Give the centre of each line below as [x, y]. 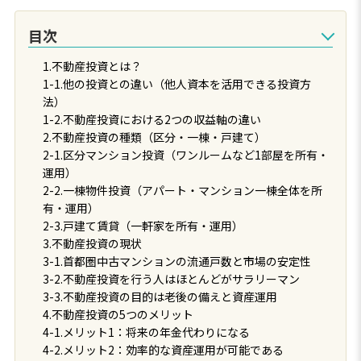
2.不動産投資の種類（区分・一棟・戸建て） [154, 137]
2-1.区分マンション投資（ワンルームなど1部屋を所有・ [185, 154]
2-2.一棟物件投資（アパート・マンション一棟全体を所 [182, 190]
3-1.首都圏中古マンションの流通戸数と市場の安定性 [176, 261]
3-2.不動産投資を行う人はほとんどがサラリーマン [171, 278]
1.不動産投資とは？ [92, 66]
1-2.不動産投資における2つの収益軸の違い [151, 119]
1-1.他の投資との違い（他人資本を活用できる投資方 [176, 83]
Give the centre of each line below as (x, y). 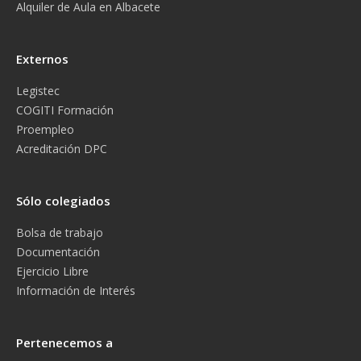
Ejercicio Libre (52, 271)
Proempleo (45, 129)
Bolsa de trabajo (60, 232)
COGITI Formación (65, 110)
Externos (42, 59)
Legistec (38, 91)
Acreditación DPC (62, 149)
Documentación (58, 252)
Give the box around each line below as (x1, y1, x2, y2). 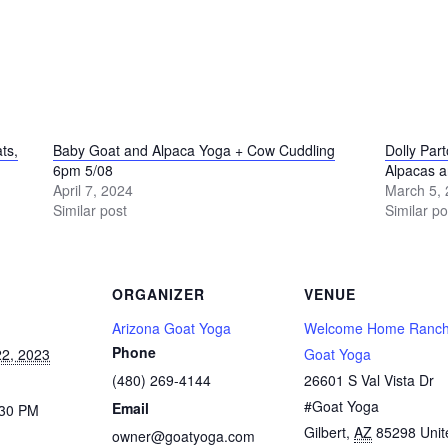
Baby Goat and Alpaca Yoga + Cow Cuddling (52, 139, 335, 160)
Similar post (52, 199, 127, 220)
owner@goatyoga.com (112, 425, 255, 446)
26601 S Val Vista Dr (304, 369, 434, 390)
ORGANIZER (112, 283, 205, 304)
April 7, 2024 (52, 179, 133, 200)
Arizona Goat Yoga (112, 317, 231, 338)
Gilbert (304, 421, 346, 442)
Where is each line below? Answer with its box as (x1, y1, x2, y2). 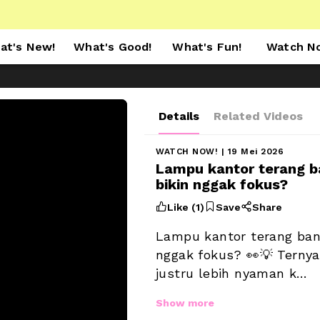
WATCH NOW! (156, 146, 218, 156)
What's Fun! (172, 40, 242, 54)
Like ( (167, 201, 196, 213)
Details (159, 109, 199, 123)
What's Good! (74, 40, 152, 54)
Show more (156, 297, 214, 309)
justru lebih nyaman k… (156, 266, 308, 281)
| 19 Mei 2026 (218, 146, 284, 156)
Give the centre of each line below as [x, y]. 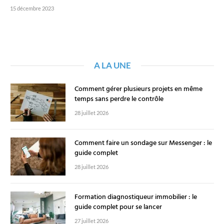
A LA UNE [112, 65]
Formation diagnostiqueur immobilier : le [136, 197]
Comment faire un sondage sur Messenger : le [143, 143]
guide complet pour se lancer [118, 207]
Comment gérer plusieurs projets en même [138, 89]
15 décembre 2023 [32, 8]
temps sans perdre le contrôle [119, 99]
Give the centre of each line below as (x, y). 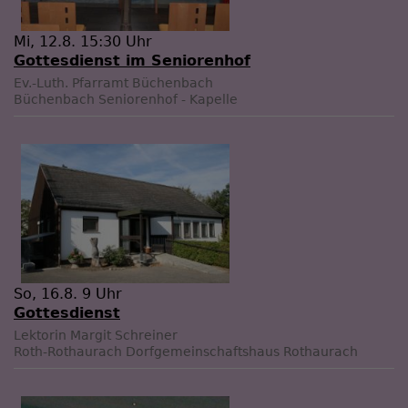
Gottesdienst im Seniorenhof (132, 60)
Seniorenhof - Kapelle (168, 99)
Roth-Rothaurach (68, 351)
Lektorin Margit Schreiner (96, 335)
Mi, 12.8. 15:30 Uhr (83, 41)
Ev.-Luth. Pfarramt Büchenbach (113, 82)
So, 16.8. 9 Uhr (68, 293)
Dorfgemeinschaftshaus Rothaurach (242, 351)
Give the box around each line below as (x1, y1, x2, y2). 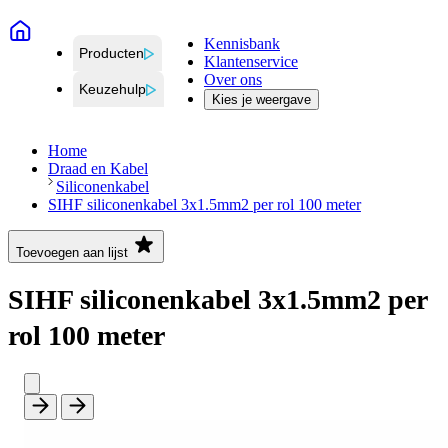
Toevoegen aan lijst (16, 245, 128, 261)
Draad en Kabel (48, 160, 148, 178)
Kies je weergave (212, 92, 311, 108)
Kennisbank (204, 35, 280, 53)
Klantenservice (204, 53, 298, 71)
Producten (79, 45, 144, 62)
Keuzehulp (79, 81, 146, 98)
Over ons (204, 71, 262, 89)
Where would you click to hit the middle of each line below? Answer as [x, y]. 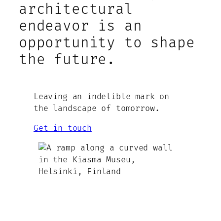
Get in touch [63, 128]
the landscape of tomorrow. [97, 108]
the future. [67, 60]
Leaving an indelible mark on [101, 96]
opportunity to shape [107, 43]
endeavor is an [80, 26]
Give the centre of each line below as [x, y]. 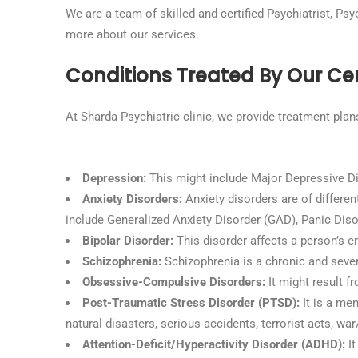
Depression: [116, 178]
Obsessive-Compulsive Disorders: [175, 282]
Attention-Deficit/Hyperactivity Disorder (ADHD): [214, 344]
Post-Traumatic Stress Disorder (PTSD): [193, 303]
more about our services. [132, 34]
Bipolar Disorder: [129, 241]
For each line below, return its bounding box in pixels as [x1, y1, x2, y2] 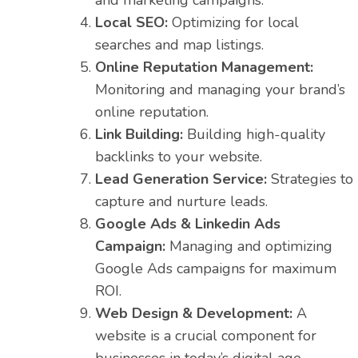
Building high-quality [183, 125, 325, 145]
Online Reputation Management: [95, 58, 313, 78]
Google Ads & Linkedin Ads [95, 214, 280, 234]
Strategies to [267, 169, 353, 189]
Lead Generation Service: [95, 169, 267, 189]
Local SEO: [95, 13, 168, 33]
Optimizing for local [168, 13, 299, 33]
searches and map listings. [95, 35, 264, 55]
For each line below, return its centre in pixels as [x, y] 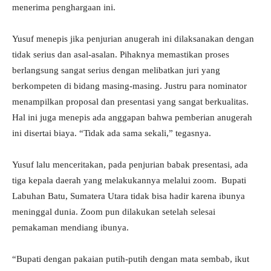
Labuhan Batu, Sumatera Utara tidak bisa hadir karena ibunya [129, 196]
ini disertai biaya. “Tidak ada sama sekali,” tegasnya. [112, 133]
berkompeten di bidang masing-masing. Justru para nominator [129, 86]
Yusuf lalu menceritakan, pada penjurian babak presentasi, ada [130, 165]
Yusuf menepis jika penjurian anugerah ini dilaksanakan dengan [133, 39]
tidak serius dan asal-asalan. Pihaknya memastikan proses [121, 55]
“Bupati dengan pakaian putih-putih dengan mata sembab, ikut [131, 259]
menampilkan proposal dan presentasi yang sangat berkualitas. [130, 102]
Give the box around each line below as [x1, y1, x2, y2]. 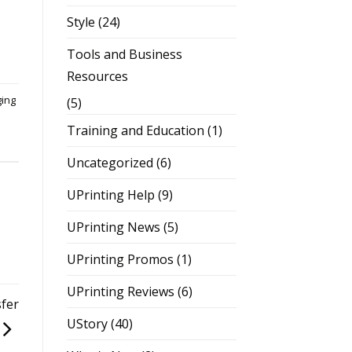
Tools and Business [66, 45, 182, 63]
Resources [66, 67, 128, 85]
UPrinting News [66, 218, 160, 236]
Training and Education [66, 121, 204, 139]
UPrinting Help [66, 185, 155, 203]
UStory [66, 314, 108, 332]
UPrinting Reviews [66, 282, 174, 300]
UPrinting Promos [66, 250, 174, 268]
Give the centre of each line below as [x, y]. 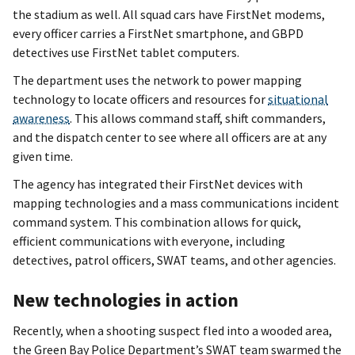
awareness [41, 118]
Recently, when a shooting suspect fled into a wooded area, [172, 330]
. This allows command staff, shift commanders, [198, 118]
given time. [43, 157]
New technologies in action [126, 300]
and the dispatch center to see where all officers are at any [170, 137]
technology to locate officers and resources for [140, 99]
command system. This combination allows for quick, [157, 222]

· · · ·

### What is expected:
Show, from the listing above, each line that contains the word "Rothaurach".

### Exercise response:
Roth-Rothaurach (68, 351)
Dorfgemeinschaftshaus Rothaurach (242, 351)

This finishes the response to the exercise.